Montoya oltrepassò le porte, tallonata da Dunworthy e da Colin. Due paramedici muniti di maschera issarono una barella su un carrello a ruote e Dunworthy riconobbe uno di loro… quello che aveva aiutato a ricoverare Badri.

Colin era chino sulla barella e stava osservando con interesse Montoya, che giaceva con gli occhi chiusi. La testa era tenuta sollevata con alcuni cuscini e il volto aveva lo stesso rossore intenso di quello della Signora Breen. Colin si protese ancora di più in avanti e l'archeologa gli tossì in faccia.

Dunworthy afferrò il ragazzo per il colletto della giacca e lo trassse indietro.

— Allontanati da lì — ingiunse. — Stai forse cercando di contrarre il virus? Perché non hai indosso la maschera?

— Perché non ce ne sono.

— Non dovresti essere qui. Voglio che torni a Balliol e…

— Non posso. Sono stato incaricato di badare che lei riceva l'inoculazione.

— Allora siediti laggiù — ordinò Dunworthy, scortandolo fino a una sedia nell'area di attesa, — e tieniti alla larga dai pazienti.
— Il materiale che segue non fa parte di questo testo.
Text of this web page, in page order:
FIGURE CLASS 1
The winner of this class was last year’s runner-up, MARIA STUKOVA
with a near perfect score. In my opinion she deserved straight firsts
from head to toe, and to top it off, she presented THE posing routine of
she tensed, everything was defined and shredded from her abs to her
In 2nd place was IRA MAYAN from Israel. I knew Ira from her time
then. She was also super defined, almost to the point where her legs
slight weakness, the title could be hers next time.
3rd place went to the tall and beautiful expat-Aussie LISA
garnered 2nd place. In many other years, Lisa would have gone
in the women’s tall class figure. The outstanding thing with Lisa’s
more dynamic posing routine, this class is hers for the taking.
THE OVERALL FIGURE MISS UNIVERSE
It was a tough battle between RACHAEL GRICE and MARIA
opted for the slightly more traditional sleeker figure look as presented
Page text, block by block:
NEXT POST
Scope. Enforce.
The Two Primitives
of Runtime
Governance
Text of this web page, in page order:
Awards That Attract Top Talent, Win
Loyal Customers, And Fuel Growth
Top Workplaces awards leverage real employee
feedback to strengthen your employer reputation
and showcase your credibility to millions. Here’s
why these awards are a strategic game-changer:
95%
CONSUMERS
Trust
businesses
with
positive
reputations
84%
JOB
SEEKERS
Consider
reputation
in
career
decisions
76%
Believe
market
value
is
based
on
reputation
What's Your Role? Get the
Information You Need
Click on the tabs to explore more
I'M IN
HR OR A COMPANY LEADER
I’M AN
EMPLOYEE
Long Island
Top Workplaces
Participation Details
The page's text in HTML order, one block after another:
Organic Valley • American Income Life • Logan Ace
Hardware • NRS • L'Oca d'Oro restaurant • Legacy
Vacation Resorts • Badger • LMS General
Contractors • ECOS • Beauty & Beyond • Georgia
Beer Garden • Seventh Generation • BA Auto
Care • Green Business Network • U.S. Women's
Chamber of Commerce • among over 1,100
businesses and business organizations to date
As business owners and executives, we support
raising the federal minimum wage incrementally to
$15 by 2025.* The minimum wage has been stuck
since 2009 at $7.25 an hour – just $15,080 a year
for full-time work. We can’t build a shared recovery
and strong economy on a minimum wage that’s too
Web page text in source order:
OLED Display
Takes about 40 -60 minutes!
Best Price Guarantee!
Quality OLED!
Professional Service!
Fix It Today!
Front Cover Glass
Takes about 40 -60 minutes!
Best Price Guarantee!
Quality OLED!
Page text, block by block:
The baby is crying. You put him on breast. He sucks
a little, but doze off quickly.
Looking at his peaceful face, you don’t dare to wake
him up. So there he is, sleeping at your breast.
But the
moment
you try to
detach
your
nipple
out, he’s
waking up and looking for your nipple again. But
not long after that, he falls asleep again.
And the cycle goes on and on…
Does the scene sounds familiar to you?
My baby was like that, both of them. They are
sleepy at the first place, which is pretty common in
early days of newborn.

— È meglio che non cerchi di tagliare la corda — ammonì Colin, ma si sedette e tirò fuori di tasca la solita gomma da masticare, pulendola su una manica della giacca.

Dunworthy tornò vicino alla barella.

— Lupe — stava dicendo Mary, — le dobbiamo rivolgere qualche domanda. Quando si è ammalata?

— Questa mattina — rispose Montoya, con voce rauca, e Dunworthy si rese conto di colpo che doveva essere stata lei la donna che gli aveva telefonato. — La scorsa notte ho avuto uno spaventoso mal di testa — spiegò, portandosi una mano infangata alla fronte, — ma ho pensato che fosse dovuto al fatto che avevo sforzato troppo gli occhi.

— Chi c'era con lei agli scavi?

— Nessuno — replicò l'archeologa, in tono sorpreso.

— Cosa mi dice dei viveri? Qualcuno di Witney le ha portato delle scorte di viveri?

Montoya accennò a scuotere il capo in un gesto di diniego, ma apparentemente questo le causò dolore perché si bloccò.